By Tanya Elez, Ph.D.
Working with refugees and asylum seekers means bearing witness to stories of loss, resilience, and the enduring power of human connection. As clinicians, we have a unique opportunity-and responsibility-to help clients rebuild and strengthen the relationships that sustain them through trauma and displacement. Here are ten practical, research-informed tips to guide your work:
1. Honor and Validate Relational Loss
Create a safe space for clients to express grief about lost or disrupted relationships. Gently revisit painful topics over multiple sessions, always respecting each client’s pace and readiness.
2. Support Creative and Culturally Meaningful Connections
Encourage clients to maintain ties with loved ones through phone calls, video chats, letters, or symbolic rituals. Validate non-traditional or creative ways of staying connected, such as sharing photos, family recipes, or virtual gatherings.
3. Explore and Strengthen Existing Relationships
Help clients identify safe, meaningful ways to sustain or rebuild relationships-even when some ties are strained or unsafe. Support the use of cultural practices and shared traditions to reinforce connection, even across distance.
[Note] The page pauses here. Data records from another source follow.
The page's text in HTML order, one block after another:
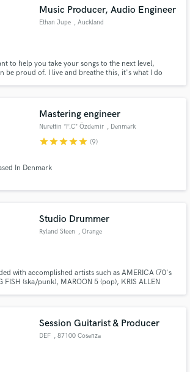
Music Producer, Audio Engineer
Ethan Jupe , Auckland
to help you take your songs to the next level,
be proud of. I live and breathe this, it's what I do
Mastering engineer
Nurettin *F.C* Özdemir , Denmark
starstarstarstarstar (9)
In Denmark
Studio Drummer
Ryland Steen , Orange
with accomplished artists such as AMERICA (70's
FISH (ska/punk), MAROON 5 (pop), KRIS ALLEN
In-person and remote recording sessions are
Session Guitarist & Producer
DEF , 87100 Cosenza
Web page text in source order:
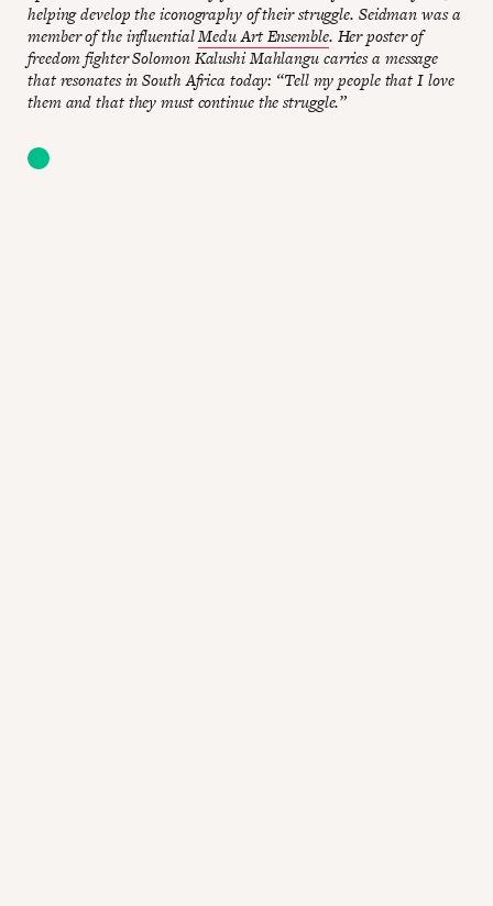
helping develop the iconography of their struggle. Seidman was a
member of the influentialMedu Art Ensemble. Her poster of
freedom fighter Solomon Kalushi Mahlangu carries a message
that resonates in South Africa today: “Tell my people that I love
them and that they must continue the struggle.”
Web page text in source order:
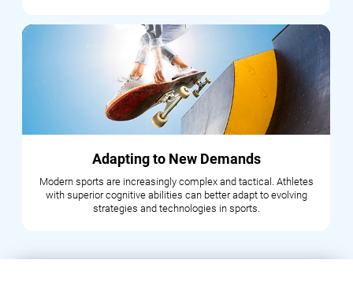
Adapting to New Demands
Modern sports are increasingly complex and tactical. Athletes
with superior cognitive abilities can better adapt to evolving
strategies and technologies in sports.
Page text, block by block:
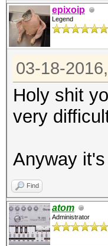
epixoip
Legend
03-18-
Holy shit
very
Anyway
Find
atom
Administrator
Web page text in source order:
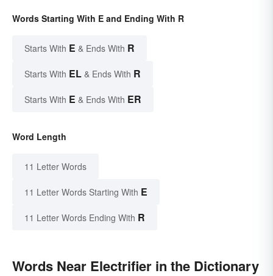
Words Starting With E and Ending With R
Starts With E & Ends With R
Starts With EL & Ends With R
Starts With E & Ends With ER
Word Length
11 Letter Words
11 Letter Words Starting With E
11 Letter Words Ending With R
Words Near Electrifier in the Dictionary
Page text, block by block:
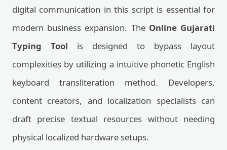
digital communication in this script is essential for
modern business expansion. The Online Gujarati
Typing Tool is designed to bypass layout
complexities by utilizing a intuitive phonetic English
keyboard transliteration method. Developers,
content creators, and localization specialists can
draft precise textual resources without needing
physical localized hardware setups.
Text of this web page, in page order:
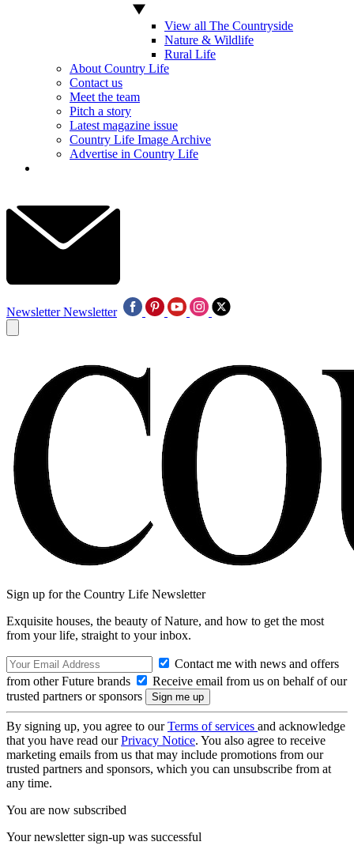
View all The Countryside
Nature & Wildlife
Rural Life
About Country Life
Contact us
Meet the team
Pitch a story
Latest magazine issue
Country Life Image Archive
Advertise in Country Life
Newsletter Newsletter
Sign up for the Country Life Newsletter
Exquisite houses, the beauty of Nature, and how to get the most
from your life, straight to your inbox.
Contact me with news and offers
from other Future brands
Receive email from us on behalf of our
trusted partners or sponsors
By signing up, you agree to ourTerms of services and acknowledge
that you have read ourPrivacy Notice. You also agree to receive
marketing emails from us that may include promotions from our
trusted partners and sponsors, which you can unsubscribe from at
any time.
You are now subscribed
Your newsletter sign-up was successful
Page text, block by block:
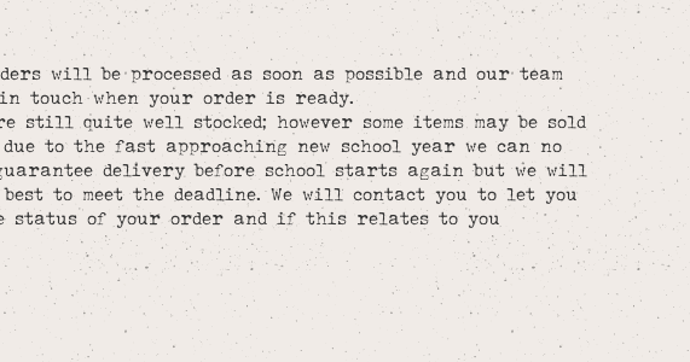
will be processed as soon as possible and our team
touch when your order is ready.
still quite well stocked; however some items may be sold
to the fast approaching new school year we can no
delivery before school starts again but we will
to meet the deadline. We will contact you to let you
status of your order and if this relates to you
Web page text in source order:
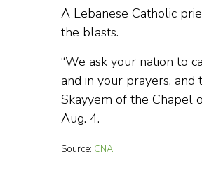
A Lebanese Catholic
the blasts.
“We ask your nation to
and in your prayers,
Skayyem of the Chapel
Aug. 4.
Source: CNA
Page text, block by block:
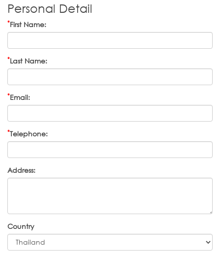
Personal Detail
*First Name:
*Last Name:
*Email:
*Telephone:
Address:
Country
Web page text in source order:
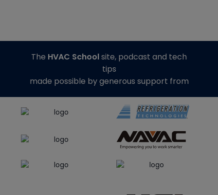
The HVAC Schoolsite, podcast and tech
tips
made possible by generous support from
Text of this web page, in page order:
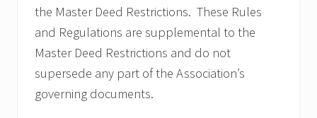
the Master Deed Restrictions. These Rules
and Regulations are supplemental to the
Master Deed Restrictions and do not
supersede any part of the Association’s
governing documents.
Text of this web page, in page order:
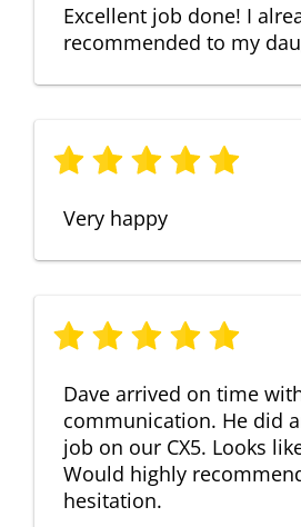
Excellent job done! I
recommended to my
Very happy
Dave arrived on time
communication. He did
job on our CX5. Looks
Would highly
hesitation.
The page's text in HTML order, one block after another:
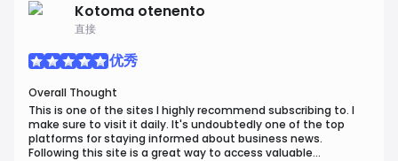
Kotoma otenento
直接
优秀
Overall Thought
This is one of the sites I highly recommend subscribing to. I
make sure to visit it daily. It's undoubtedly one of the top
platforms for staying informed about business news.
Following this site is a great way to access valuable
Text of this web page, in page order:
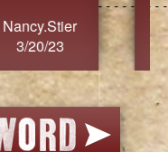
20/23
3/

4. Facilitate New Social Connections
Introduce clients to community organizations, cultural groups, or peer networks that can provide belonging and understanding. Explore barriers like language, stigma, or cultural differences, and help clients navigate new relational norms.
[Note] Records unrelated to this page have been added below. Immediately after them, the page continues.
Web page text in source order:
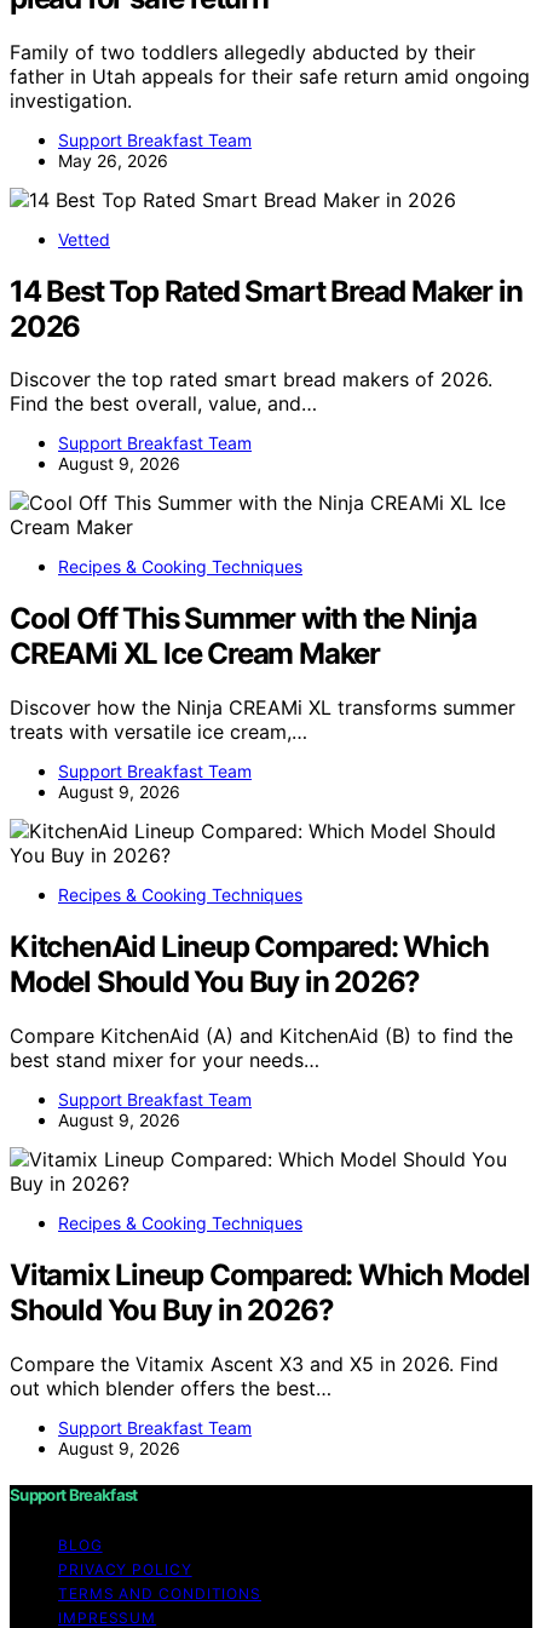
Family of two toddlers allegedly abducted by their
father in Utah appeals for their safe return amid ongoing
investigation.
Support Breakfast Team
May 26, 2026
Vetted
14 Best Top Rated Smart Bread Maker in
2026
Discover the top rated smart bread makers of 2026.
Find the best overall, value, and…
Support Breakfast Team
August 9, 2026
Recipes & Cooking Techniques
Cool Off This Summer with the Ninja
CREAMi XL Ice Cream Maker
Discover how the Ninja CREAMi XL transforms summer
treats with versatile ice cream,…
Support Breakfast Team
August 9, 2026
Recipes & Cooking Techniques
KitchenAid Lineup Compared: Which
Model Should You Buy in 2026?
Compare KitchenAid (A) and KitchenAid (B) to find the
best stand mixer for your needs…
Support Breakfast Team
August 9, 2026
Recipes & Cooking Techniques
Vitamix Lineup Compared: Which Model
Should You Buy in 2026?
Compare the Vitamix Ascent X3 and X5 in 2026. Find
out which blender offers the best…
Support Breakfast Team
August 9, 2026
Support Breakfast
BLOG
PRIVACY POLICY
TERMS AND CONDITIONS
IMPRESSUM
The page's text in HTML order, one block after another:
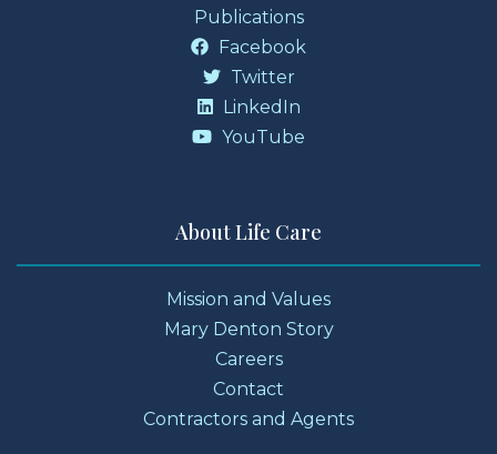
Publications
Facebook
Twitter
LinkedIn
YouTube
About Life Care
Mission and Values
Mary Denton Story
Careers
Contact
Contractors and Agents
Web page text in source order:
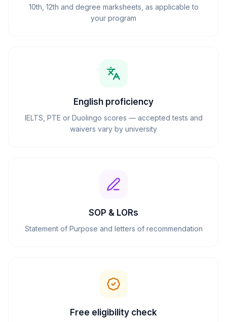
10th, 12th and degree marksheets, as applicable to
your program
English proficiency
IELTS, PTE or Duolingo scores — accepted tests and
waivers vary by university
SOP & LORs
Statement of Purpose and letters of recommendation
Free eligibility check
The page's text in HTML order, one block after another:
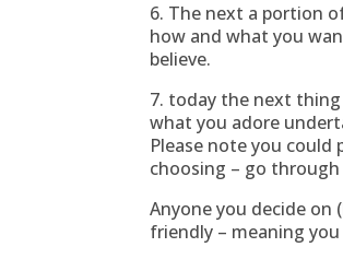
6. The next a portion
how and what you
believe.
7. today the next
what you adore
Please note you could
choosing – go
Anyone you decide
friendly – meaning
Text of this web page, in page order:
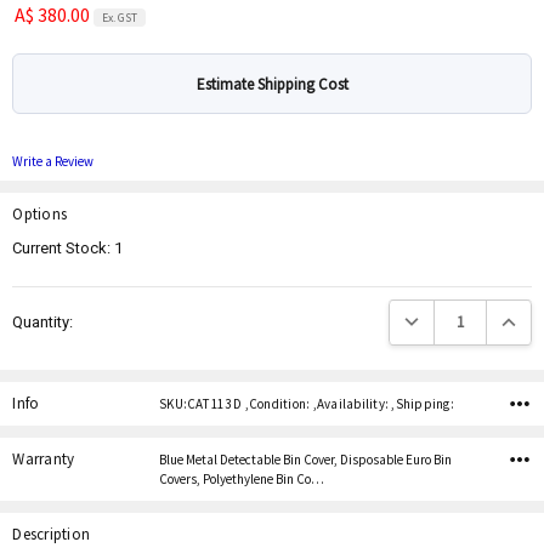
A$ 380.00 Ex. GST
Estimate Shipping Cost
Write a Review
Options
Current Stock: 1
Quantity: Decrease Quantity:
Info SKU:CAT 113 D ,Condition: ,Availability: ,Shipping:
Warranty
Blue Metal Detectable Bin Cover, Disposable Euro Bin
Covers, Polyethylene Bin Co…
Description
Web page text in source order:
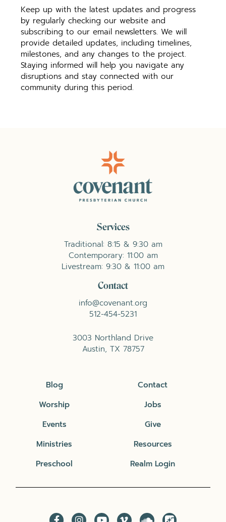
Keep up with the latest updates and progress
by regularly checking our website and
subscribing to our email newsletters. We will
provide detailed updates, including timelines,
milestones, and any changes to the project.
Staying informed will help you navigate any
disruptions and stay connected with our
community during this period.
Services
Traditional: 8:15 & 9:30 am
Contemporary: 11:00 am
Livestream: 9:30 & 11:00 am
Contact
info@covenant.org
512-454-5231
3003 Northland Drive
Austin, TX 78757
Blog
Worship
Events
Ministries
Preschool
Contact
Jobs
Give
Resources
Realm Login
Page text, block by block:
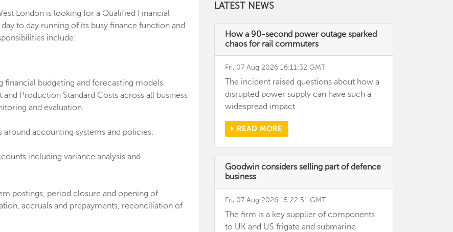
London is looking for a Qualified Financial
to day running of its busy finance function and
include:
financial budgeting and forecasting models
Production Standard Costs across all business
and evaluation
accounting systems and policies.
including variance analysis and
postings, period closure and opening of
accruals and prepayments, reconciliation of
LATEST NEWS
How a 90-second power outage sparked
chaos for rail commuters
Fri, 07 Aug 2026 16:11:32 GMT
The incident raised questions about how a
disrupted power supply can have such a
widespread impact.
READ MORE
Goodwin considers selling part of defence
business
Fri, 07 Aug 2026 15:22:51 GMT
The firm is a key supplier of components
to UK and US frigate and submarine
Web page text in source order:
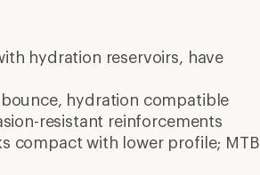
hydration reservoirs, have
hydration compatible
resistant reinforcements
compact with lower profile; MTB
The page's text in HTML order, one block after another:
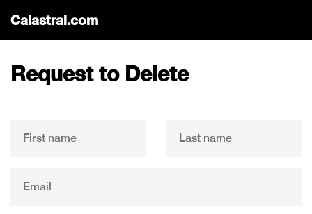
Calastral.com
Request to Delete

5. Empower Clients’ Strengths and Wisdom
Reinforce clients’ past efforts to sustain relationships and highlight their relational strengths. Invite clients to share advice or coping strategies with others, fostering empowerment and agency.
6. Address Family Dynamics and Intergenerational Relationships
Explore shifts in family roles, responsibilities, and communication patterns due to displacement. Offer family therapy or systemic interventions to strengthen communication and repair ruptures. Use developmentally appropriate methods to engage children and adolescents.
7. Preserve and Adapt Cultural Identity
Encourage families to maintain traditions and values that promote belonging and relational strength. Support adaptation of cultural practices in the new environment, affirming both continuity and flexibility.
8. Respect Boundaries and Autonomy
Respect clients’ choices to create boundaries with family or community members when appropriate. Avoid pressuring clients to reconnect with relationships that may be harmful or unsafe.
9. Integrate Relational Assessment with Standard Screening
Use relational questions alongside validated trauma and mental health screening tools (like the Harvard Trauma Questionnaire or RHS-15) for comprehensive assessment.
10. Attend to Your Own Well-being
Recognize the emotional demands of this work. Seek supervision, peer support, and self-care to sustain your practice and provide the best care for your clients.
Final Thoughts
Supporting refugee clients is about more than addressing symptoms-it’s about helping people rebuild the web of relationships that give life meaning, hope, and resilience. By working relationally and culturally responsively, clinicians can make a profound difference in the healing journey of those who have endured so much.